Apart from resectability, platinum resistance should be taken into consideration before the use of NACT for AOC patients. Recognition of chemoresistant properties based on initial tumor biology and molecular phenotype in advance is complicated. Studies have demonstrated that tumor burden, tumor biology and even adjuvant chemotherapy itself was associated with chemoresistance. Gene mutations, include TP53, BRCA1/2, BRAF, KRAS, β-catenin, PTEN et al. [39, 40] have been considered to be associated with ovarian carcinogenesis and chemoresistance. In addition, the predictive value of cancer stem cell related markers, like CD44, ALDH1 have been demonstrated for chemoresistance [30]. However, there is still no single gene marker that have showed specificity, sensitivity, accuracy and effectiveness for chemosensitive assessment. A gene panel consisting of multiple genes may have the potential for chemoresistant evaluation. Further studies concerning the possible mechanism for acquired platinum resistance are needed.

There were several limitations to our study. First, this was a retrospective study that inevitably had a selection bias, as a small number of patients were excluded due to incomplete clinical data or lost during follow-up. In addition, patient selection for NACT or PDS relied on gynecological estimation and imaging. Secondly, due to limited patient numbers and the relatively short period of follow-up, death or progression only happened in a few patients. A larger cohort prospective study is currently in progress to validate our findings.

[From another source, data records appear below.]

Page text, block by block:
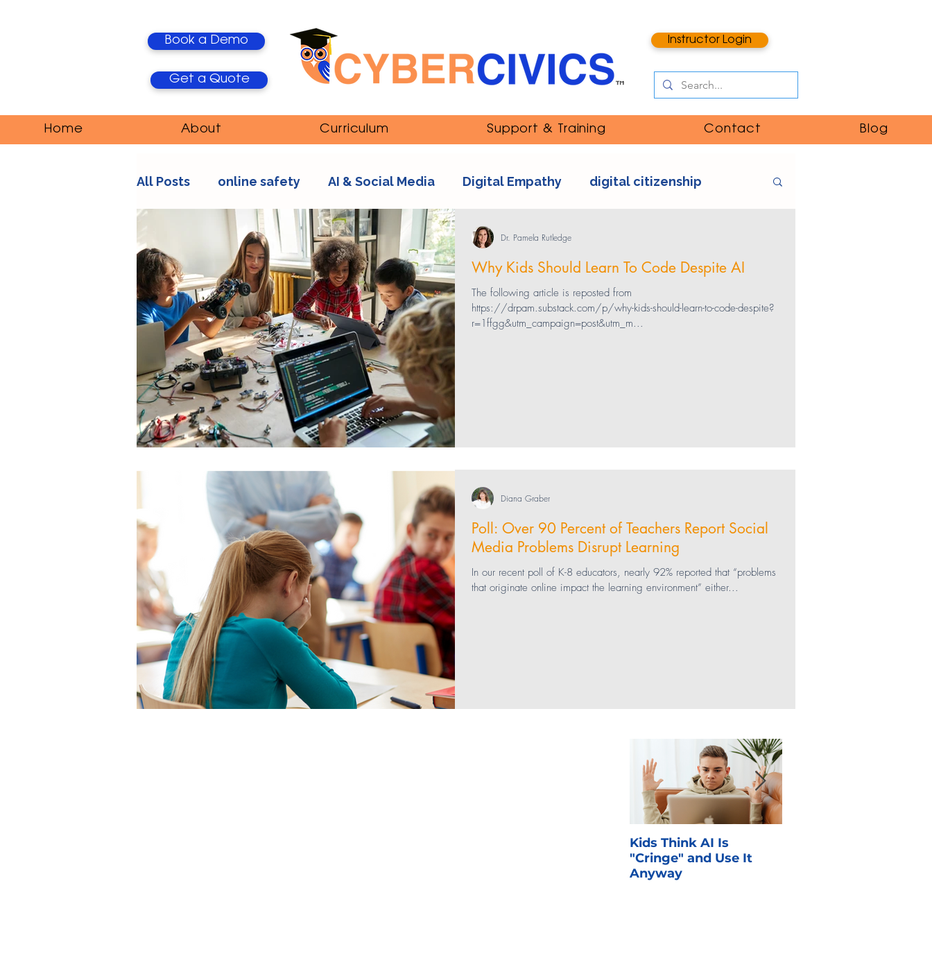
Book a Demo
Get a Quote
Instructor Login
Home About Curriculum Support & Training Contact Blog
All Posts online safety AI & Social Media Digital Empathy digital citizenship
Media Manipulation ethics Youth and Online Culture
education teachers sexting tech addiction streaming content
TikTok cyberbullying bullying Healthcare
screen time Mental Health teaching
Why Kids Should Learn To Code Despite AI
The following article is reposted from
https://drpam.substack.com/p/why-kids-should-learn-to-code-despite?
r=1ffgg&utm_campaign=post&utm_m...
Dr. Pamela Rutledge
Poll: Over 90 Percent of Teachers Report Social
Media Problems Disrupt Learning
In our recent poll of K-8 educators, nearly 92% reported that “problems
that originate online impact the learning environment” either...
Diana Graber
Kids Think AI Is
"Cringe" and Use It
Anyway
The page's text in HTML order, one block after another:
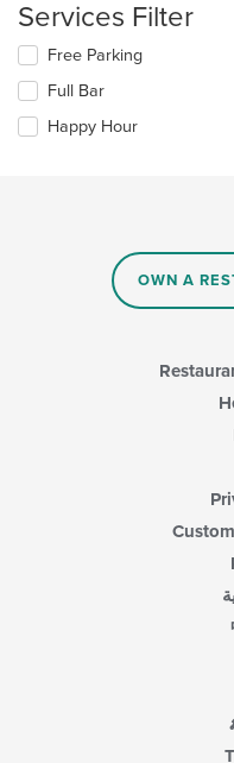
in
main
content
area.
Services Filter
Selecting/deselecting
following
checkboxes
will
Free Parking
Full Bar
Happy Hour
OWN A
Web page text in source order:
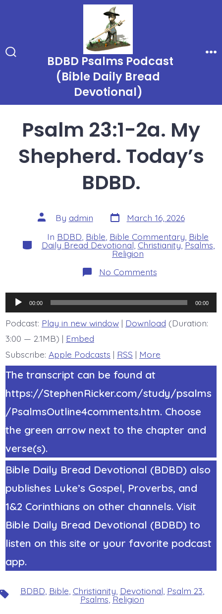
BDBD Psalms Podcast
(Bible Daily Bread
Devotional)
Psalm 23:1-2a. My
Shepherd. Today’s
BDBD.
Post
author
By admin Post
date
March 16, 2026
Categories
In BDBD Bible Bible Commentary Bible
Daily Bread Devotional Christianity,Psalms
Religion
No Commentson
Psalm
My
Shepherd.
Today’s
BDBD.
Audio
Player
00:00 00:00
Podcast: Play in new window| Download (Duration:
3:00 — 2.1MB) | Embed
Subscribe: Apple Podcasts | RSS | More
The transcript can be found at
https://StephenRicker.com/study/psalms
/PsalmsOutline4comments.htm. Choose
the green arrow next to the chapter and
verse(s).
Bible Daily Bread Devotional (BDBD) also
publishes Luke’s Gospel, Proverbs, and
1&2 Corinthians on other channels. Visit
Bible Daily Bread Devotional (BDBD) to
listen on this site or your favorite podcast
app.
Tags BDBD Bible Christianity Devotional Psalm 23
Psalms ,Religion

Our study demonstrated no significant differences in PFS or OS between patients in the NACT and PDS groups. Patients without RD after PDS had the best prognosis, whereas patients with RD after NACT followed by IDS had the worst outcome. However, even if no RD was achieved at IDS, the use of NACT may benefit a selected group of patients, as their prognosis varied depending on chemosensitivity. For chemoresistant patients who underwent NACT, their prognosis were even worse compared to patients with RD > 1 cm after PDS. Our findings suggest that among women with no RD at IDS following NACT, survival was better for patients who were chemosensitive compared to patients who underwent PDS but with macroscopic RD. Thus, evaluating chemosensitivity and the feasibility of complete cytoreduction in advance is essential.